The United States continues to face an unprecedented health care staffing shortage at the end of 2022.  As a result, we have seen a recent increase in federal and state legislative activity focusing on addressing these shortages.  Multiple states have passed new laws or proposed legislation, ​Congress has introduced a bill aimed at transparency around nurse staffing agency payment models, and lawmakers have pressed the Federal Trade Commission (FTC) and the White House COVID-19 Response Team to open investigations into price gouging by nurse staffing agencies.

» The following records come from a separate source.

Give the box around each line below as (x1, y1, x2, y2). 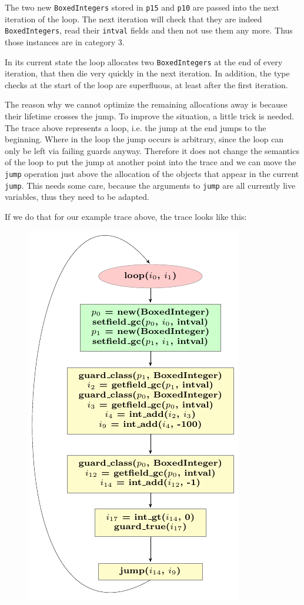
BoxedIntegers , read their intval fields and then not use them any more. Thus (5, 24, 293, 36)
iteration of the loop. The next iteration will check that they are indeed (5, 12, 262, 25)
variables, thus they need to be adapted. (5, 190, 149, 203)
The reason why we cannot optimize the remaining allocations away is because (5, 98, 288, 111)
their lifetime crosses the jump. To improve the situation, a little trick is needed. (5, 109, 295, 122)
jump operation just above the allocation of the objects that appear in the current (5, 167, 299, 179)
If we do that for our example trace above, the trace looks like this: (5, 210, 247, 222)
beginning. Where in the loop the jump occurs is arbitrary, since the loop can (5, 133, 284, 145)
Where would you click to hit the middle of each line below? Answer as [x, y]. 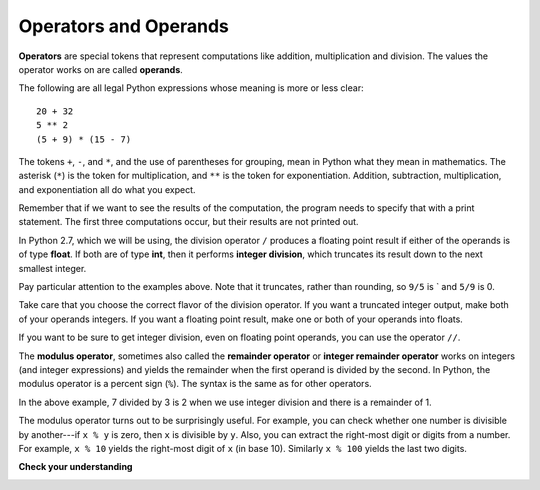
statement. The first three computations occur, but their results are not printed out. [188, 222]
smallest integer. [52, 268]
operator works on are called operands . [101, 69]
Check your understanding [75, 467]
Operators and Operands [123, 26]
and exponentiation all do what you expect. [107, 189]
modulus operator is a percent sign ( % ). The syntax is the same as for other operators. [195, 384]
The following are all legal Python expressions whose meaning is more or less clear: [191, 88]
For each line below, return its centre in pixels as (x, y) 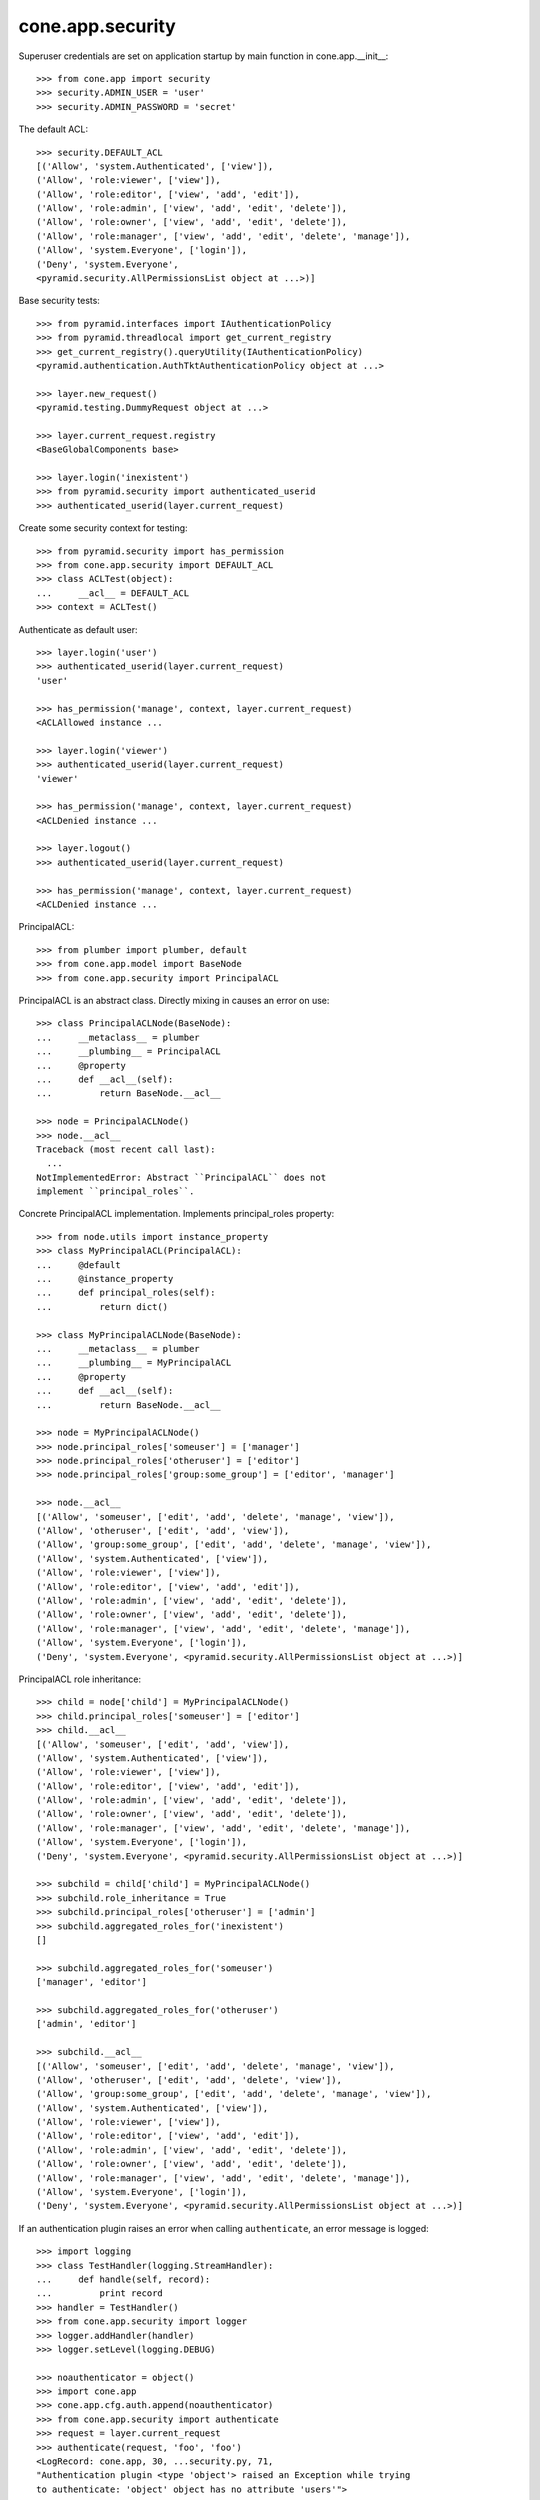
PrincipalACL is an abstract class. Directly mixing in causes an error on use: (174, 1000)
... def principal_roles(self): (126, 1293)
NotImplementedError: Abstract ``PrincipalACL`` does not (181, 1177)
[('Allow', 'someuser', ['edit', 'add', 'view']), (163, 1744)
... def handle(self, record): (123, 2279)
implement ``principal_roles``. (115, 1191)
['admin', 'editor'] (86, 2024)
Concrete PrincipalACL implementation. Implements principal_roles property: (176, 1214)
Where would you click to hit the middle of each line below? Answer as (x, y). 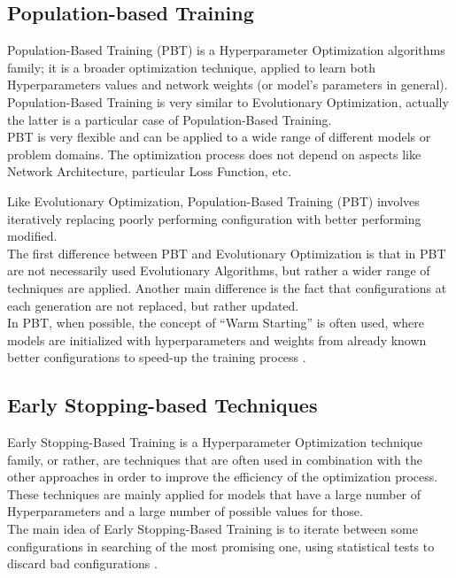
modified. (32, 236)
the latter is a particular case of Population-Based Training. (170, 119)
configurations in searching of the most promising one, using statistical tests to (221, 546)
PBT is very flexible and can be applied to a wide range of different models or (219, 137)
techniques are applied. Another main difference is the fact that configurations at (227, 287)
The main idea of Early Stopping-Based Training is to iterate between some (213, 529)
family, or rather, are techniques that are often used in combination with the (215, 459)
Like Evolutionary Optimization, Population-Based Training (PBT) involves (213, 200)

The Massachusetts Health and Hospital Association (MHA) recently released a survey raising similar concerns about health care workforce shortages in Massachusetts.  The survey, titled An Acute Crisis: How Workforce Shortages are Affecting Access and Costs, provided a stark overview of the challenges facing the health care workforce in Massachusetts, citing staffing shortages, increased labor costs, and capacity constraints.

Workforce Shortages

According to the MHA survey, there are currently an estimated 19,000 open acute care hospital positions across Massachusetts.  These position vacancies exist across practice areas and disciplines, including nursing, behavioral health, technicians, laboratory personnel, and clinical support staff.  MHA reported a median vacancy rate for these positions of 17.2%.  Nurses are facing some of the highest percentage of vacancies, with a 56% vacancy rate specifically for licensed practical nurses.  Mental health workers and technicians have a 32% vacancy rate and there is a 35% vacancy rate for pulmonary function technicians.

Health care worker shortages at the national level began early on during the Covid-19 pandemic.  According to US News & World Report, an estimated 1.5 million health care jobs were lost in first two months of the pandemic and those job numbers have not returned to pre-pandemic levels.  In a letter to the U.S. House of Representatives in March 2022, the American Hospital Association (AHA) addressed the growing workforce shortages by reporting that: (i) 500,000 nurses will leave the workforce in 2022; (ii) 23% of hospitals are operating with a critical staffing shortage; and (iii) 95% of  health care facilities had to hire staff from contract labor firms.  In September 2021, the American Nurses Association (ANA) wrote a letter to Secretary Becerra at the U.S. Department of Health and Human Services urging immediate action to combat the national nursing shortage.  The letter detailed the impact of the then-new Covid-19 Delta variant, the shortages of nurses in various states, and proposed policy solutions.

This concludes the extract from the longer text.